# Linear algebra

1. Mar 28, 2007

### daniel_i_l

1. The problem statement, all variables and given/known data
a) find all the 2x2 matrices where AA=A.
b) prove that if
$$I + a_{1}A + a_{2}A^2 + ... + a_{k}A^k = 0$$
then A is invertable

2. Relevant equations
1)det(A) = 0 iff A isn't invertable

3. The attempt at a solution
a) I'm not sure how to approch this.

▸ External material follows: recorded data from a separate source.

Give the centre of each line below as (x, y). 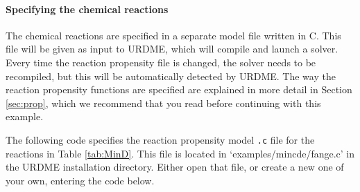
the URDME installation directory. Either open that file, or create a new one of (175, 167)
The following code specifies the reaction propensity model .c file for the (160, 139)
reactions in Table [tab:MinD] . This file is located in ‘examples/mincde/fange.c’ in (180, 153)
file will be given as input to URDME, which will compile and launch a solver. (172, 49)
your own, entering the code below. (80, 180)
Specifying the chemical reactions (87, 9)
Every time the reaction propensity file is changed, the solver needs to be (161, 62)
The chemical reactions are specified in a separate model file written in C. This (173, 35)
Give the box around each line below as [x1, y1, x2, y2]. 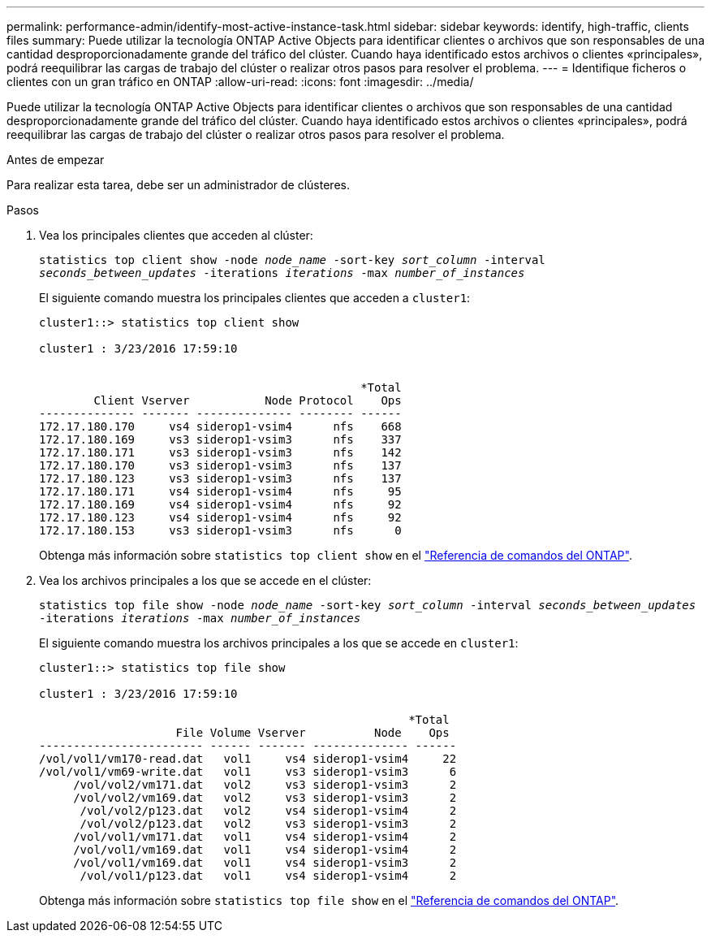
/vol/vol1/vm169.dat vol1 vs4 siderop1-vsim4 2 [73, 843, 457, 856]
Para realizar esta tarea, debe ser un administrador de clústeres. [6, 178, 350, 192]
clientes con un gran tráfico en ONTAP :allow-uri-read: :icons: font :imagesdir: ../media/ [6, 75, 474, 89]
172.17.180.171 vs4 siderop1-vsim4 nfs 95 [39, 485, 402, 498]
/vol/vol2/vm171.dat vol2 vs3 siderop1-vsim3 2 [73, 778, 457, 791]
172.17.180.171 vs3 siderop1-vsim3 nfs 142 [39, 446, 402, 459]
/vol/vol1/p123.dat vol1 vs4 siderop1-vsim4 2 [80, 869, 457, 882]
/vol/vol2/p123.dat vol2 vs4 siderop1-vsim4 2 [80, 804, 457, 817]
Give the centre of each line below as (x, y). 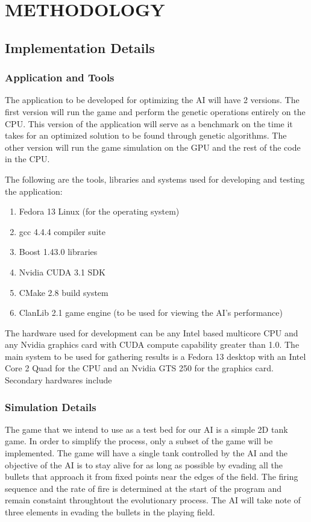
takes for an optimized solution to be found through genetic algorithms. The (146, 135)
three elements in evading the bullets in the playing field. (110, 512)
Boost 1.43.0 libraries (58, 252)
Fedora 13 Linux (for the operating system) (99, 211)
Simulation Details (51, 407)
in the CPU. (27, 159)
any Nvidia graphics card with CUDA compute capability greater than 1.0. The (152, 344)
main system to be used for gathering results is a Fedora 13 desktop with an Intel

I found that if A is invertable then the only solution is A=I but how do i cover the other cases?

b) by rearanging:
$$A(a_{1}I + a_{2}A^1 + ... + a_{k}A^{k-1}) = -I$$
and if i take the determinant on each side i see that |A| <> 0 so it's invertable. Is that correct?
Thanks.

Last edited: Mar 28, 2007
2. Mar 28, 2007

b) looks correct.

Regarding a), assume A is regular and see what follows from that. Further on, consider A = I as a special case.

3. Mar 28, 2007

### Dick

AA=A says that A is a projection operator. So consider what the range of A is. The 'other' case you are after is where it is a one-dimensional subspace of R^2. BTW, you don't have to show det(A) is non-zero, you've constructed an explicit inverse.

4. Mar 28, 2007

### Dick

You could also just set A=[[a,b],[c,d]] and write the condition A^2=A. You can then eliminate two of the variables (except for singular cases). There are a two parameter family of these babies.